Split array elements with white space into constituent elements in same array - javascript

Context
I'm trying to build a simple page that will let me display and filter bookmarks. Bookmarks can have zero to many tags and tags can be repeated between different bookmarks. The tags for each bookmark are stored in a data-attribute in the wrapper element for each bookmark (see below). My end goal is to be able to dynamically generate a menu of all the tags in use on the page and hide/show based on selections there. I'm hoping to avoid using any external libraries for this as I want this to be my homepage and to keep it really simple. So pure JS solutions preferred, unless you think I'm being needlessly picky.
Problem
Right now I'm stuck generating a useful array of the tags.
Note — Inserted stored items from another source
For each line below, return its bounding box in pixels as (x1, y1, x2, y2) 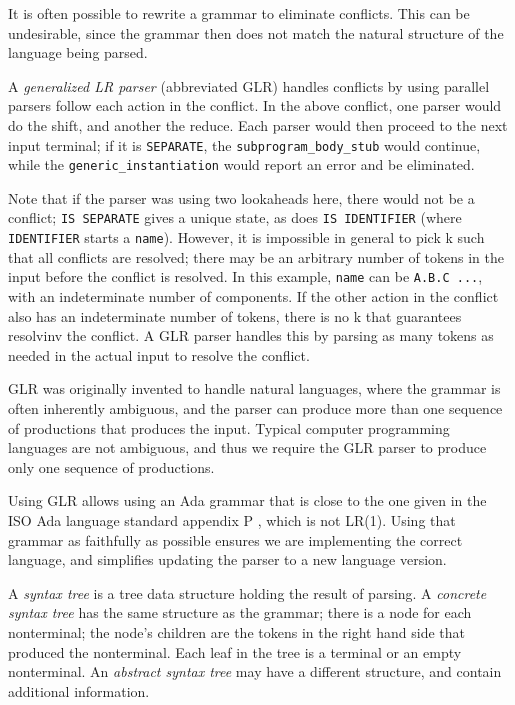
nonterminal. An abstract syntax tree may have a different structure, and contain (8, 661, 502, 682)
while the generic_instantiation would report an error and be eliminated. (8, 154, 475, 175)
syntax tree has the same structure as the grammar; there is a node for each (8, 602, 472, 623)
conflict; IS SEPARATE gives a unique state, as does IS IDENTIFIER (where (8, 207, 462, 228)
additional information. (8, 680, 150, 701)
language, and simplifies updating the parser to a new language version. (8, 549, 447, 570)
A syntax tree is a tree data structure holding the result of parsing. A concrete (8, 582, 487, 603)
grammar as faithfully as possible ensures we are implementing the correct (8, 529, 463, 550)
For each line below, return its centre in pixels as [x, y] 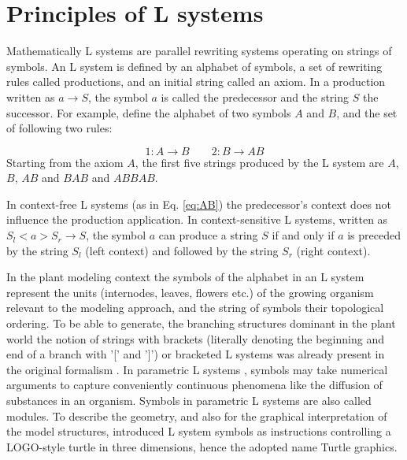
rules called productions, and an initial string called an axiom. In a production [196, 82]
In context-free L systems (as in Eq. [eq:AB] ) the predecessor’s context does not [199, 204]
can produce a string [208, 235]
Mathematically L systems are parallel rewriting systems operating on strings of [199, 51]
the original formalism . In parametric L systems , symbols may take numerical [197, 369]
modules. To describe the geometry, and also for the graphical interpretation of [197, 415]
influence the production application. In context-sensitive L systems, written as [197, 219]
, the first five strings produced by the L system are [259, 162]
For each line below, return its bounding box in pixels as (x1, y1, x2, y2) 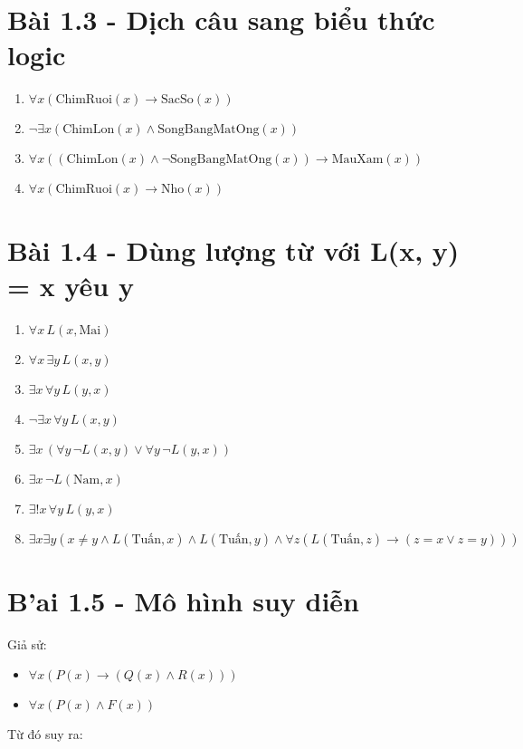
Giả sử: (7, 634, 47, 653)
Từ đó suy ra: (7, 725, 83, 744)
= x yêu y (7, 266, 134, 303)
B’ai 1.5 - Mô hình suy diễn (7, 581, 359, 619)
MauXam (331, 153, 384, 167)
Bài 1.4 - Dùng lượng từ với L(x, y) (7, 231, 460, 268)
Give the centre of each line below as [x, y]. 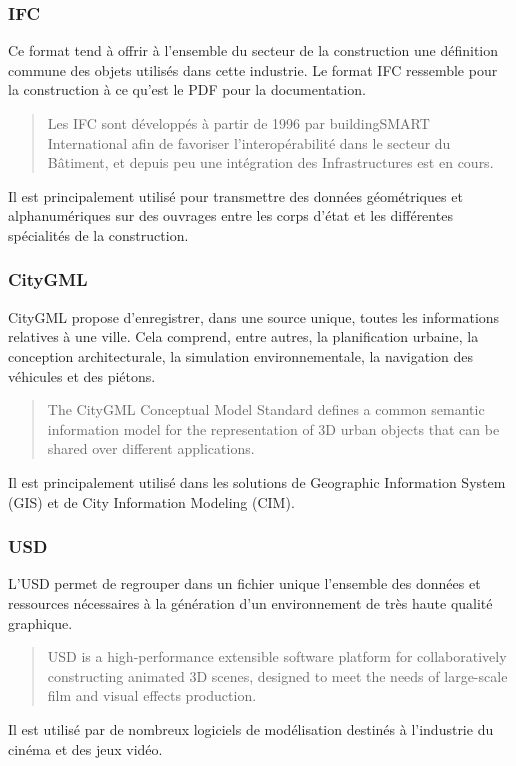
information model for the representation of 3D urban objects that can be [273, 428]
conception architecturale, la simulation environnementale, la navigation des [241, 355]
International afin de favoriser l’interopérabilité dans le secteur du [249, 142]
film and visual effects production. [152, 695]
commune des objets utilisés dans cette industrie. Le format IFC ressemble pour [253, 69]
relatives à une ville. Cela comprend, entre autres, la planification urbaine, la [243, 336]
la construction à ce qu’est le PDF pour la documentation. [187, 89]
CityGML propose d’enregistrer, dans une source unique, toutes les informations [254, 316]
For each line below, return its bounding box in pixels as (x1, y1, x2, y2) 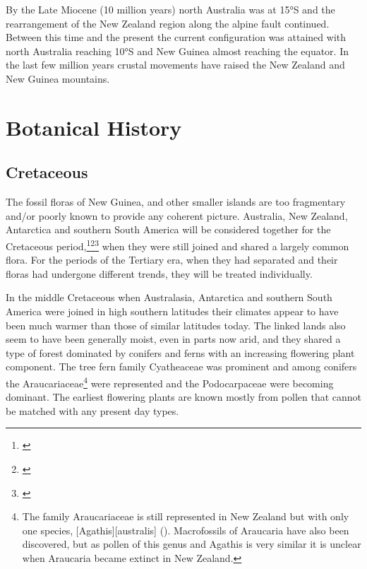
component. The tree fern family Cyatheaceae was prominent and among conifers (6, 359, 357, 374)
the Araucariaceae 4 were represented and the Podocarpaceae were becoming (6, 373, 334, 390)
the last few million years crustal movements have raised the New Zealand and (6, 57, 345, 72)
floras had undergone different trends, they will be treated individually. (6, 266, 313, 281)
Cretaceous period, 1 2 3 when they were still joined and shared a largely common (6, 236, 349, 253)
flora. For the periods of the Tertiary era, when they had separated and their (6, 252, 338, 267)
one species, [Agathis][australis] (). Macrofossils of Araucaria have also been (22, 522, 349, 537)
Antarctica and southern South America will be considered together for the (6, 222, 331, 237)
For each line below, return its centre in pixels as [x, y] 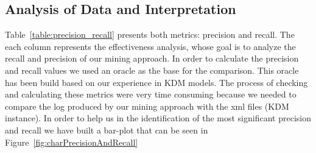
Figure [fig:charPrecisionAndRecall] [72, 142]
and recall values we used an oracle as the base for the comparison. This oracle [152, 70]
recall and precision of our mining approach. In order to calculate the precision [152, 58]
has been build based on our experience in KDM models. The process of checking [156, 82]
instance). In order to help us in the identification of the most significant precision [158, 118]
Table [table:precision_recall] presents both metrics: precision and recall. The [150, 34]
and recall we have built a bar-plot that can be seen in [107, 130]
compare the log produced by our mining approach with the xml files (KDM [147, 106]
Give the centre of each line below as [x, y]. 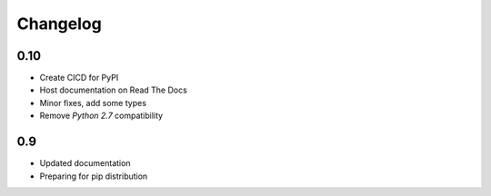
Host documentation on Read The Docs [114, 90]
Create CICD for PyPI [79, 78]
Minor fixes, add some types [93, 103]
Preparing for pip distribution [94, 176]
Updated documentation [85, 163]
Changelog [59, 24]
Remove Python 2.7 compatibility [101, 116]
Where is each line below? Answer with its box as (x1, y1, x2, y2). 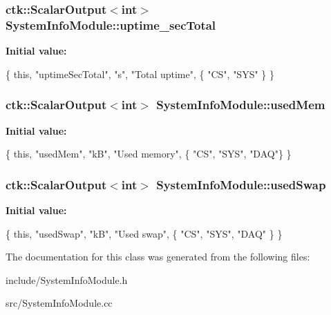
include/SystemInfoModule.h (6, 272, 128, 287)
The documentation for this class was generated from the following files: (6, 249, 310, 264)
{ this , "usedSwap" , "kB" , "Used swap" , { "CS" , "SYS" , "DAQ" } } (6, 226, 283, 240)
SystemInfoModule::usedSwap (156, 175, 326, 193)
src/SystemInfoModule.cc (6, 296, 113, 310)
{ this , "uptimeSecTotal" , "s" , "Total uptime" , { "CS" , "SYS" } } (6, 66, 274, 81)
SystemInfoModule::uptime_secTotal (6, 16, 216, 33)
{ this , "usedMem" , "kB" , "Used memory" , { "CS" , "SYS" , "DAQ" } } (6, 146, 292, 161)
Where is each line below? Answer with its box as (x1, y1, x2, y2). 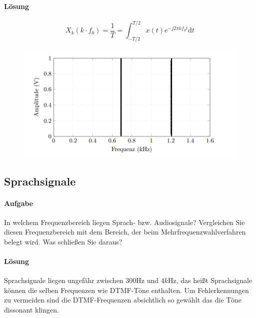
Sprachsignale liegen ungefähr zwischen (4, 275, 123, 285)
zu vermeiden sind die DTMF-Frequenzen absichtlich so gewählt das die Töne (4, 294, 242, 305)
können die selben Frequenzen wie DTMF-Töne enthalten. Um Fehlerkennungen (4, 284, 249, 295)
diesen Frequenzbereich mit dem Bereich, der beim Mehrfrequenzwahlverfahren (4, 226, 246, 237)
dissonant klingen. (4, 304, 59, 315)
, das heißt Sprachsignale (176, 275, 252, 285)
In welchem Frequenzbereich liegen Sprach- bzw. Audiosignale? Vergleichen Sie (4, 216, 245, 227)
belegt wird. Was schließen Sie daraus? (4, 236, 122, 246)
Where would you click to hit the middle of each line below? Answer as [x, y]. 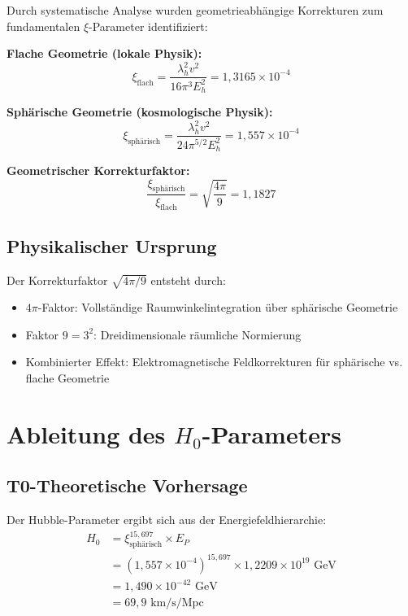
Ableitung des [86, 433]
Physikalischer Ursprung [112, 245]
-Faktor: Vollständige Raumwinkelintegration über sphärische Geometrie [218, 307]
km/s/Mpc [177, 603]
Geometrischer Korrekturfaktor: [98, 170]
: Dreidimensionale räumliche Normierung [197, 334]
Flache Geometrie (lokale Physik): [104, 53]
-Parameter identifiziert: [148, 26]
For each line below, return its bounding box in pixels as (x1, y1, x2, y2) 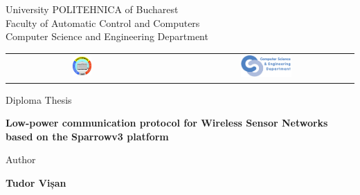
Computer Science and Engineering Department (6, 29, 208, 44)
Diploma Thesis (6, 92, 72, 106)
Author (6, 152, 36, 167)
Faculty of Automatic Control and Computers (6, 15, 200, 30)
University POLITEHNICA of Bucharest (6, 2, 179, 16)
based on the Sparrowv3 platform (6, 129, 169, 143)
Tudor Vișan (6, 175, 66, 189)
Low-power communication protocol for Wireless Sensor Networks (6, 115, 328, 130)
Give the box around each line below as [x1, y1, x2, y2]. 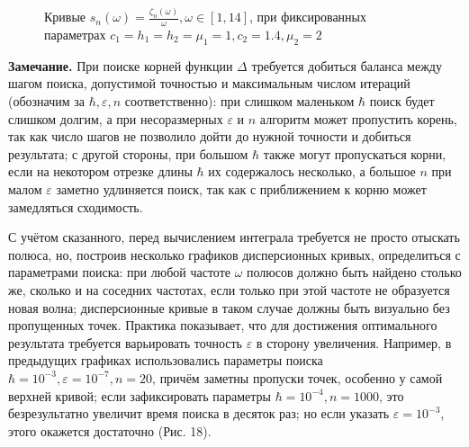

I can filter for undefined elements in the array (when a bookmark doesn't have a tag) and I can filter for duplicate elements in the array (when tags appear on multiple bookmarks). But I'm majorly stuck when a bookmark has multiple tags. You can only use a data-attribute once per element, which means all tags for a particular bookmark have to be stored in a list in the data attribute.
What I'd like to happen is that for every bookmark that contains two or more tags, the script splits them and makes each one a new element of the array.
Here's an example, note the "data-tags" attribute in <article>:
<article class="note"
data-date="2021-08-04T03:40"
data-tags="Tag-One Tag-Two">
<section class="item">Bookmark Description</section>
<section class="tags">
Tag-One
Tag-Two
</section>
</article>
This is the part of the script that's working:
const notes = document.querySelectorAll('.note');
let tags = [];
// get tags
notes.forEach(note => tags.push(note.dataset.tags));
//Will look like this: tags[] = ("Tag-One Tag-Two")
//remove dupes
tags = tags.filter((value,index,array) => array.indexOf(value) == index);
//remove undefined values
tags = tags.filter(tag => tag !== undefined);
Below is the part I have trouble with. I've tried looping through the array multiple ways but each time splice() doesn't work in the way I expect and often the array is trimmed before later tags can be split up.
for (let index = 0; index < tags.length; index++) {
var value = tags[index];
if (value.indexOf(' ') > 0 ){
var newTags = value.split(' ');
newTags.forEach(newTag => tags.push(newTag));
tags.splice(index,1);
}
}
Any help would be hugely appreciated. If the earlier code is bad too, let me know!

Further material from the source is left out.